How to complete this task | Would you output the following records verbatim and skip the images in them?

::: Listed records :::

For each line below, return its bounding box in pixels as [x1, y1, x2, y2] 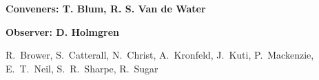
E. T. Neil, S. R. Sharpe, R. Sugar [6, 61, 158, 75]
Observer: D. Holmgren [6, 24, 120, 39]
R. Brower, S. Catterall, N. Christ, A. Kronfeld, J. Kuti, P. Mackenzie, [6, 48, 314, 62]
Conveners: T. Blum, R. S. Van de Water [6, 1, 206, 15]

:::

Answer area |
For each line below, return its bounding box in pixels as [x1, y1, x2, y2] 
E. T. Neil, S. R. Sharpe, R. Sugar [6, 61, 158, 75]
Observer: D. Holmgren [6, 24, 120, 39]
R. Brower, S. Catterall, N. Christ, A. Kronfeld, J. Kuti, P. Mackenzie, [6, 48, 314, 62]
Conveners: T. Blum, R. S. Van de Water [6, 1, 206, 15]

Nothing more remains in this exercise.